The way obesity is often discussed has led professors across the Health and Life Sciences faculty to find new ways to help their students bust myths about the condition. That includes changing the language used, so people with obesity are no longer called obese but are told they have obesity.
Before the COVID-19 pandemic the team had been letting their students wear a body suit in the university’s occupational therapy house to help them understand what it is like to be overweight and empathise with their patients.
Carla Phillips, Course Director of BSc Hons Dietetics, says it is just one way of giving students an insight into the physical complexities of the condition.
The body suit has been brought in to help our students’ empathy with patients and to try to tackle weight stigma. They are very heavy so we get the students to put them on, walk up and down the stairs and see how difficult it is. If you have a heavy weight deposited around your waist, even simple things like tying shoelaces or walking up the stairs is very difficult. The students get hot, sweaty and breathless and their centre of gravity is off. It gets them to appreciate how difficult it is when you are overweight or obese. Our student dieticians will go out on placements and be out in clinics and will be giving advice. Dietetics students are really passionate about nutrition and healthy eating but what we need to teach them is what it’s like to really live with obesity.

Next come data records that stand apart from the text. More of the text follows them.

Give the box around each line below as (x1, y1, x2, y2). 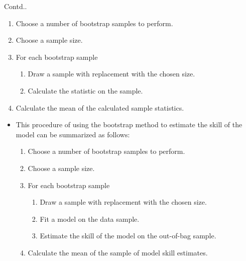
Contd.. (4, 1, 27, 11)
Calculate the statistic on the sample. (28, 85, 143, 96)
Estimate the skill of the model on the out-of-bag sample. (40, 230, 216, 241)
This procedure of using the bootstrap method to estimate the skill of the (16, 119, 242, 130)
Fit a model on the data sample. (40, 213, 140, 224)
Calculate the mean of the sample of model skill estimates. (28, 247, 208, 257)
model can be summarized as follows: (16, 129, 130, 139)
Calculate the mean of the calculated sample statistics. (16, 102, 184, 113)
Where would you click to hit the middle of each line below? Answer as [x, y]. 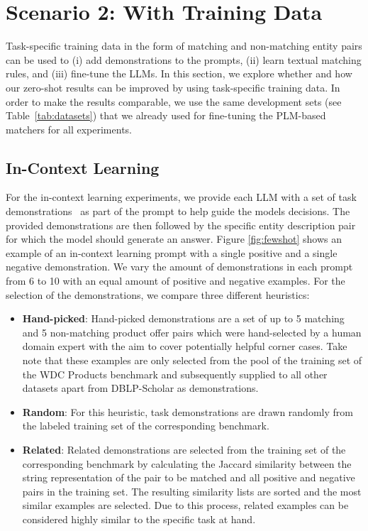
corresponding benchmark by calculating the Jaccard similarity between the [187, 463]
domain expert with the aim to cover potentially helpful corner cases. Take [185, 346]
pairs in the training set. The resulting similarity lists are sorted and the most [192, 491]
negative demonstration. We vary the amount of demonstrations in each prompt [179, 267]
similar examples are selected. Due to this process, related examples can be [185, 505]
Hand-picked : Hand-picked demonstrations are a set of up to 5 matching [183, 318]
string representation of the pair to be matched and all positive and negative [189, 477]
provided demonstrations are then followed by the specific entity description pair [181, 225]
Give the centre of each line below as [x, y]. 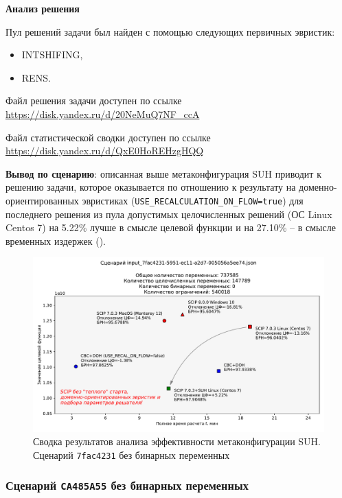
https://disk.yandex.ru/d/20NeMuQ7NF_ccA [103, 114]
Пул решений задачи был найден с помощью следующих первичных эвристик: [170, 31]
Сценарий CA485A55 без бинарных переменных [127, 485]
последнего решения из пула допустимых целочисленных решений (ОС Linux [169, 214]
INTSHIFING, [52, 55]
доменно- [318, 187]
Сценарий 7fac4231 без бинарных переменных [132, 454]
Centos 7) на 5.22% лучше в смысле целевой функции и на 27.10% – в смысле [171, 227]
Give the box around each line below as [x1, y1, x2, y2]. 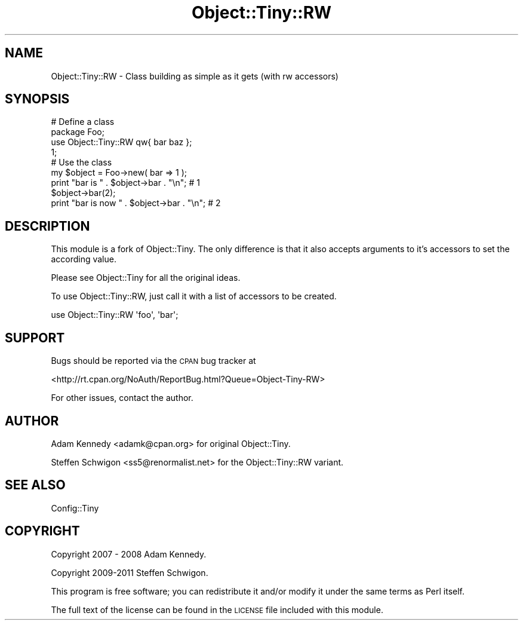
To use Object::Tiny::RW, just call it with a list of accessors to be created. [51, 291, 337, 302]
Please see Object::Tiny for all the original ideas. [51, 272, 241, 283]
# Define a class [51, 117, 115, 127]
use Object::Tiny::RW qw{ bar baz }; [51, 137, 192, 148]
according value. [51, 254, 116, 265]
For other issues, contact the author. [51, 393, 193, 403]
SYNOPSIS [5, 91, 70, 107]
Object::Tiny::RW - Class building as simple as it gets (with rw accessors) [51, 71, 339, 81]
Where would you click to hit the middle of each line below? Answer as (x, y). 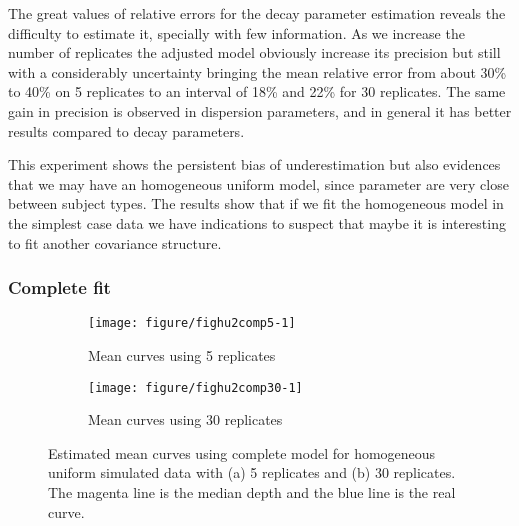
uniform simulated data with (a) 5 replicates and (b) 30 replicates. (252, 472)
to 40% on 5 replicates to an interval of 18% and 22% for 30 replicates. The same (257, 91)
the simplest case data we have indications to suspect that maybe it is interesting (257, 222)
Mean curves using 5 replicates (182, 355)
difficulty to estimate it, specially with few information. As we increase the (236, 32)
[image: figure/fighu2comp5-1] (192, 323)
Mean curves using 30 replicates (185, 419)
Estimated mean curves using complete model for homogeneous (242, 452)
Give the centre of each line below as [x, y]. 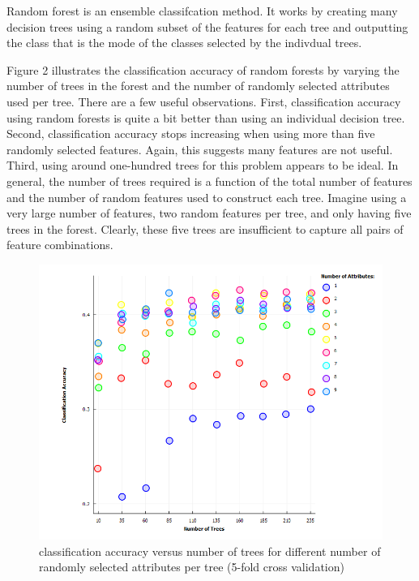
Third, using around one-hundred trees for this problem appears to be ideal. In [203, 165]
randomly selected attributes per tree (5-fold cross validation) [192, 567]
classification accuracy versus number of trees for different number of [210, 551]
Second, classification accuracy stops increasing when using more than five [191, 133]
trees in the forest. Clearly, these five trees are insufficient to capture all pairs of [205, 228]
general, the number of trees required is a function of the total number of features [209, 181]
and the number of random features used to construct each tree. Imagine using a [207, 197]
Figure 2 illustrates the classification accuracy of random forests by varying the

Carla Phillips, Course Director of BSc Hons Dietetics
Assistant Professor in Dietetics Sally Abbott combines her university role with clinical work as an NHS weight management and bariatric dietician. She is teaching her students to tackle the stigma associated with obesity on the internet.
As dieticians our role is to also dispel the myths around nutrition and about the causation of obesity. In this modern world our students need to be able to challenge negative stigmas both in person and online. We have dedicated teaching seminars on weight stigma where we challenge our students to think about their role in society and as future healthcare professionals, and how they address weight stigma in the personal and professional lives.
As future dietitians, our students need to be confident to challenge misinformation online and with the media and ensure they are not inadvertently contributing to weight stigma. Being non-judgemental and using people-first language is the first step to addressing weight stigma in healthcare. People with obesity should not be labelled as being ‘obese’. They have a condition. They have obesity.